::: Available data

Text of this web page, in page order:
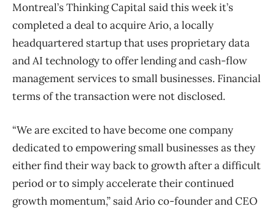
Montreal’s Thinking Capital said this week it’s
completed a deal to acquire Ario, a locally
headquartered startup that uses proprietary data
and AI technology to offer lending and cash-flow
management services to small businesses. Financial
terms of the transaction were not disclosed.
“We are excited to have become one company
dedicated to empowering small businesses as they
either find their way back to growth after a difficult
period or to simply accelerate their continued
growth momentum,” said Ario co-founder and CEO
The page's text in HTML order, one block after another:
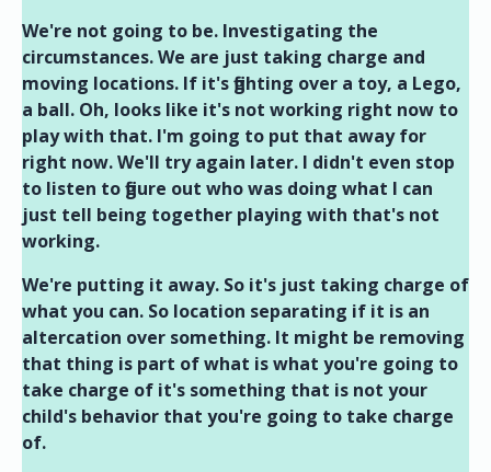
We're not going to be. Investigating the
circumstances. We are just taking charge and
moving locations. If it's fighting over a toy, a Lego,
a ball. Oh, looks like it's not working right now to
play with that. I'm going to put that away for
right now. We'll try again later. I didn't even stop
to listen to figure out who was doing what I can
just tell being together playing with that's not
working.
We're putting it away. So it's just taking charge of
what you can. So location separating if it is an
altercation over something. It might be removing
that thing is part of what is what you're going to
take charge of it's something that is not your
child's behavior that you're going to take charge
of.
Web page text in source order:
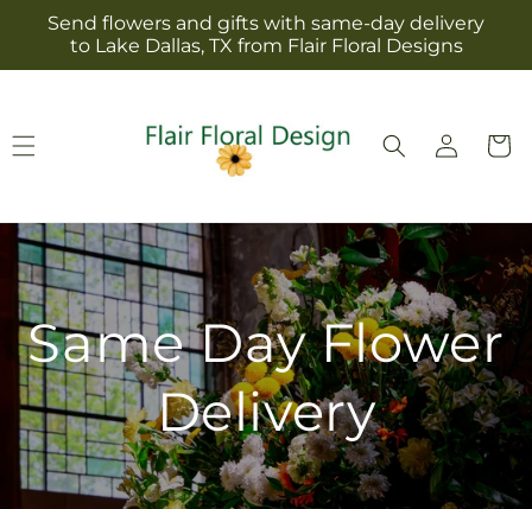
Skip to
content
Send flowers and gifts with same-day delivery
to Lake Dallas, TX from Flair Floral Designs
Log
in
Cart
Same Day Flower
Delivery
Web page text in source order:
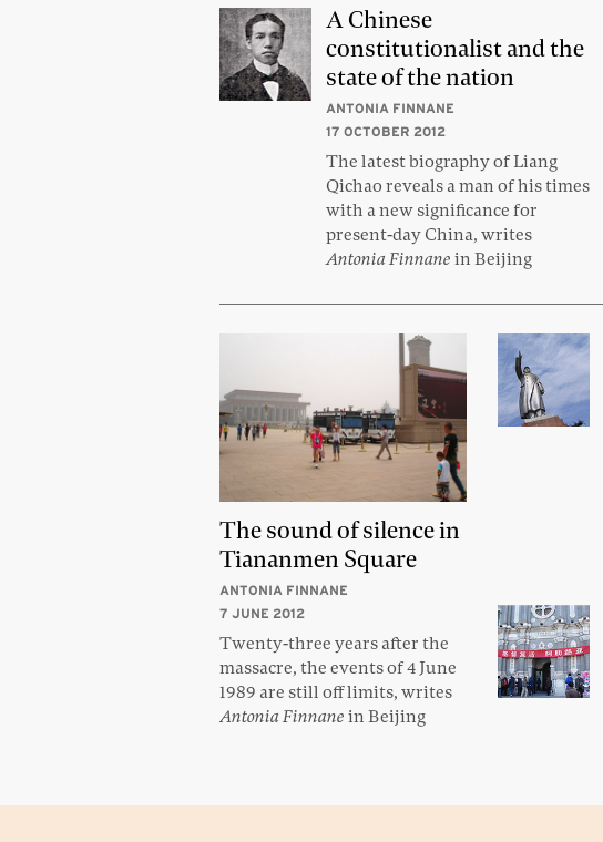
A Chinese
constitutionalist and the
state of the nation
ANTONIA FINNANE
17 OCTOBER 2012
The latest biography of Liang
Qichao reveals a man of his times
with a new significance for
present-day China, writes
Antonia Finnane in Beijing
The sound of silence in
Tiananmen Square
ANTONIA FINNANE
7 JUNE 2012
Twenty-three years after the
massacre, the events of 4 June
1989 are still off limits, writes
Antonia Finnane in Beijing
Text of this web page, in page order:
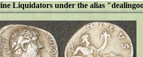
Liquidators under the alias "

::::::

Of the lines above, copy each that contains "charge".

Exercise solution:
circumstances. We are just taking charge and
We're putting it away. So it's just taking charge of
take charge of it's something that is not your
child's behavior that you're going to take charge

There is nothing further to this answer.